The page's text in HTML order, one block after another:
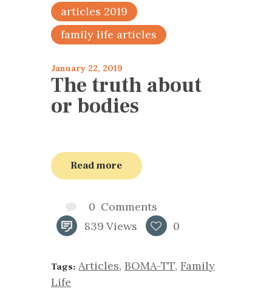
articles 2019
family life articles
January 22, 2019
The truth about
or bodies
Read more
0 Comments
839 Views 0
Tags: Articles, BOMA-TT, Family
Life
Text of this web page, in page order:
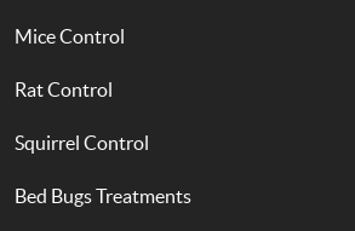
Mice Control
Rat Control
Squirrel Control
Bed Bugs Treatments
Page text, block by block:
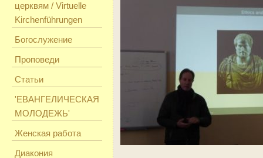
церквям / Virtuelle
Kirchenführungen
Богослужение
Проповеди
Статьи
'ЕВАНГЕЛИЧЕСКАЯ
МОЛОДЕЖЬ'
Женская работа
Диакония
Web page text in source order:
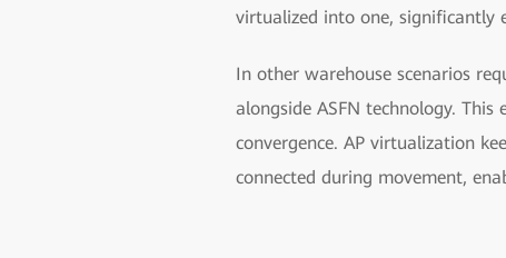
virtualized into one, significantly
In other warehouse scenarios
alongside ASFN technology.
convergence. AP virtualization
connected during movement,
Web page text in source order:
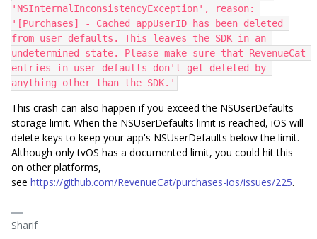
'NSInternalInconsistencyException', reason:
'[Purchases] - Cached appUserID has been deleted
from user defaults. This leaves the SDK in an
undetermined state. Please make sure that RevenueCat
entries in user defaults don't get deleted by
anything other than the SDK.'
This crash can also happen if you exceed the NSUserDefaults
storage limit. When the NSUserDefaults limit is reached, iOS will
delete keys to keep your app's NSUserDefaults below the limit.
Although only tvOS has a documented limit, you could hit this
on other platforms,
see https://github.com/RevenueCat/purchases-ios/issues/225.
Sharif
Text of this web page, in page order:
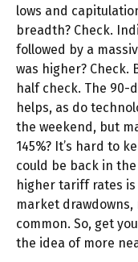
lows and
breadth? Check.
followed by a
was higher?
half check. The 90-
helps, as do
the weekend, but
145%? It’s hard to
could be back in
higher tariff rates
market
common. So, get
the idea of more
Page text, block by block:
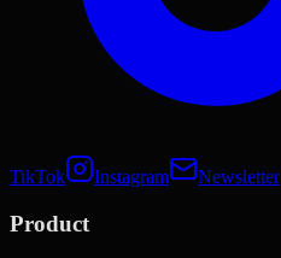
TikTok Instagram Newsletter
Product
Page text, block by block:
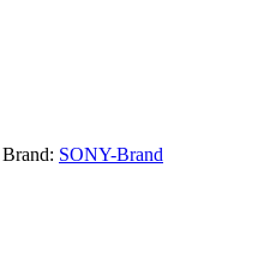
Brand: SONY-Brand
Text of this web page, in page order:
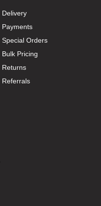
Delivery
Payments
Special Orders
Bulk Pricing
Returns
Referrals
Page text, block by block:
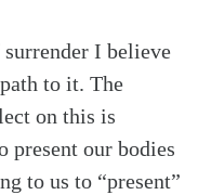
I believe
to it. The
on this is
present our bodies
to us to “present”
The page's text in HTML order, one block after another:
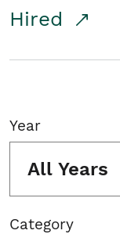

^^^^^^^^

* **EXERCISE**
Copy all of the data word for word, and keep the pictures out of it.

* **SOLUTION TO THE PROBLEM**
The page's text in HTML order, one block after another:
articles 2019
family life articles
January 22, 2019
The truth about
or bodies
Read more
0 Comments
839 Views 0
Tags: Articles, BOMA-TT, Family
Life
Text of this web page, in page order:
Mice Control
Rat Control
Squirrel Control
Bed Bugs Treatments
Page text, block by block:
церквям / Virtuelle
Kirchenführungen
Богослужение
Проповеди
Статьи
'ЕВАНГЕЛИЧЕСКАЯ
МОЛОДЕЖЬ'
Женская работа
Диакония
Web page text in source order:
virtualized into one, significantly
In other warehouse scenarios
alongside ASFN technology.
convergence. AP virtualization
connected during movement,
Web page text in source order:
'NSInternalInconsistencyException', reason:
'[Purchases] - Cached appUserID has been deleted
from user defaults. This leaves the SDK in an
undetermined state. Please make sure that RevenueCat
entries in user defaults don't get deleted by
anything other than the SDK.'
This crash can also happen if you exceed the NSUserDefaults
storage limit. When the NSUserDefaults limit is reached, iOS will
delete keys to keep your app's NSUserDefaults below the limit.
Although only tvOS has a documented limit, you could hit this
on other platforms,
see https://github.com/RevenueCat/purchases-ios/issues/225.
Sharif
Text of this web page, in page order:
lows and
breadth? Check.
followed by a
was higher?
half check. The 90-
helps, as do
the weekend, but
145%? It’s hard to
could be back in
higher tariff rates
market
common. So, get
the idea of more
Page text, block by block:
TikTok Instagram Newsletter
Product
Page text, block by block:
Brand: SONY-Brand
Text of this web page, in page order:
Delivery
Payments
Special Orders
Bulk Pricing
Returns
Referrals
Page text, block by block:
I believe
to it. The
on this is
present our bodies
to us to “present”
The page's text in HTML order, one block after another:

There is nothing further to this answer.